А за другим столиком беседовали двое мужчин:

— И вот, когда я был уже почти совсем на пределе... Я подошел к выходу и направился к «кадиллаку».

Швейцар улыбнулся мне, я улыбнулся швейцару. До чего все было похоже на вечернюю прогулку...

Глава 7

Утром в понедельник я подъехал к дому Уэбба в Медине. Было десять тридцать, а около одиннадцати в этот район доставляли утреннюю почту, с которой должна была прибыть пленка, отснятая Уэббом на Гавайях. И я хотел получить эту пленку.

Сначала я не считал эту пленку важной, но теперь я надеялся, что она поможет в расследовании этого дела, которое становилось все более и более сложным.

Но прежде всего нужно было добраться до этой пленки.

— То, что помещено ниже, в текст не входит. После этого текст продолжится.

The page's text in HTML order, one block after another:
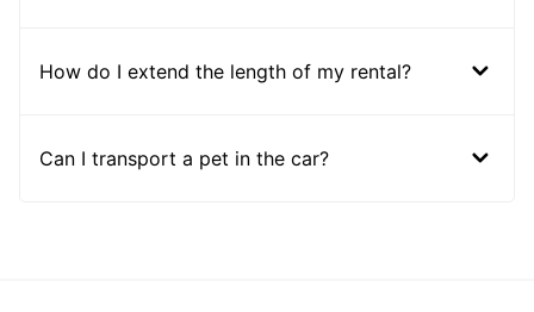
How do I extend the length of my rental?
Can I transport a pet in the car?
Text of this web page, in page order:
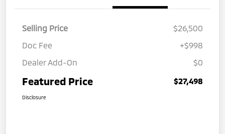
Selling Price
$26,500
Doc Fee
+$998
Dealer Add-On
$0
Featured Price $27,498
Disclosure
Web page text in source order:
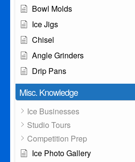
Bowl Molds
Ice Jigs
Chisel
Angle Grinders
Drip Pans
Misc. Knowledge
Ice Businesses
Studio Tours
Competition Prep
Ice Photo Gallery
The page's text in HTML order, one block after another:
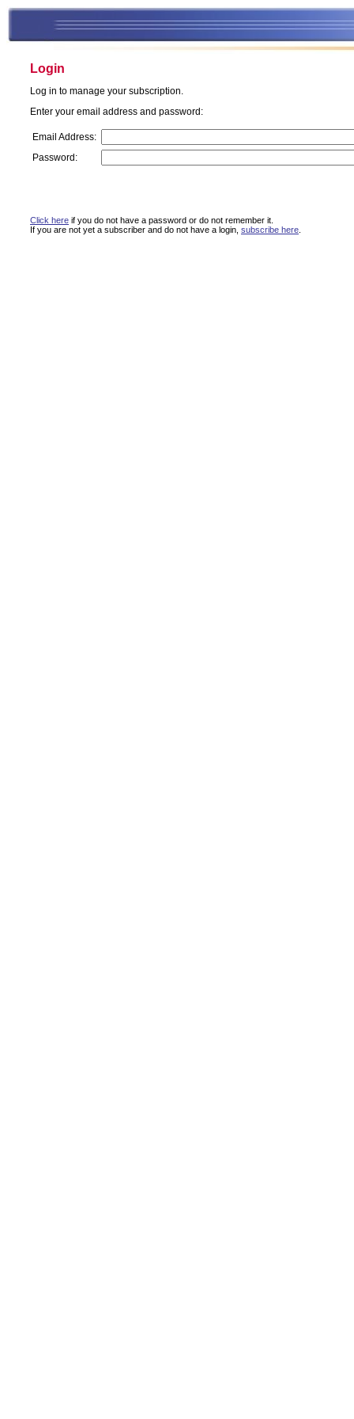
Login
Log in to manage your subscription.
Enter your email address and password:
Email Address:
Password:
Click here if you do not have a password or do not remember it.
If you are not yet a subscriber and do not have a login, subscribe here
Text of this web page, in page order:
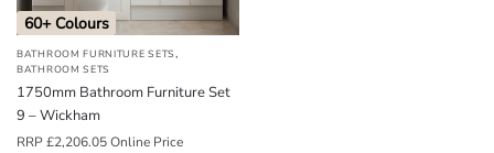
60+ Colours
BATHROOM FURNITURE SETS,
BATHROOM SETS
1750mm Bathroom Furniture Set
9 – Wickham
RRP£2,206.05Online Price
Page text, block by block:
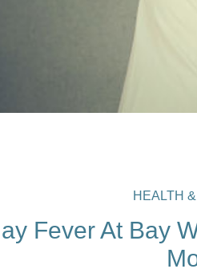
HEALTH
Fever At Bay

Улица у дома Уэбба была залита водой. У подножия каменной лестницы стояла полицейская машина Недалеко от дома у края дороги стояли мужчина и женщина. Я остановился и выглянул в окошко:

— Что тут происходит?

— Ночью пожар был, — ответил мужчина. — В доме мистера Олдена. — Он махнул рукой.

— Когда это было?

— Утром, часа в три-четыре. Ну и суматоха была. Пожарные машины, сирены. Но сгореть дому дотла не дали.

Больше ничего он не знал. Я поблагодарил и двинулся дальше, поставив свою машину за полицейской, в которой сейчас никого не было. Я поднялся по ступенькам и постучал в дверь. Полицейский в штатском подошел к двери, и я с радостью увидел, что это Дуган.

Увидев меня, он покачал головой:

— Шелл, ты слишком рискуешь, приехав сюда. Фарли считает, что пожар устроил ты.

— Может, он думает, что и Рим я поджег? Что здесь произошло?

Он оглянулся, а потом сказал мне, что пожар был неслучайным, кто-то поджег дом. Огонь вспыхнул в студии и лаборатории, там сгорело все. Кроме того, выгорела часть спальни. Потом пожарным удалось погасить огонь.

— А что сгорело? — спросил я.

— Почти все фотооборудование, пленки, разные статуэтки и безделушки, привезенные Олденом из разных мест.

— Негативы, слайды и фотографии тоже?

— Да. — Он улыбнулся. — Я читывал этот журнал. Страшно подумать, что все эти прекрасные фотографии сгорели.

— Ты не одинок в своем горе.

Я сожалел о случившемся больше него, хотя и по другой причине: я возлагал большие надежды на негативы, с которых печатались цветные вкладки журнала «В-а-а-у!».

— Я хотел бы заглянуть в дом. О'кей? Дуган заерзал:

— Фарли вышел куда-то, но вот-вот вернется. Если он тебя увидит, он от злости лопнет.

— Не скажу, что умру о горя, если это случится. Так я на минутку, а?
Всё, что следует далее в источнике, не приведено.